[Problem to work on] Would you copy the records exactly, leaving the pictures out?

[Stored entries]
= = =

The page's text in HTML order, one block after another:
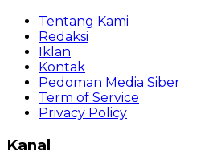
Tentang Kami
Redaksi
Iklan
Kontak
Pedoman Media Siber
Term of Service
Privacy Policy
Kanal

= = =

[Your response]
The page's text in HTML order, one block after another:
Tentang Kami
Redaksi
Iklan
Kontak
Pedoman Media Siber
Term of Service
Privacy Policy
Kanal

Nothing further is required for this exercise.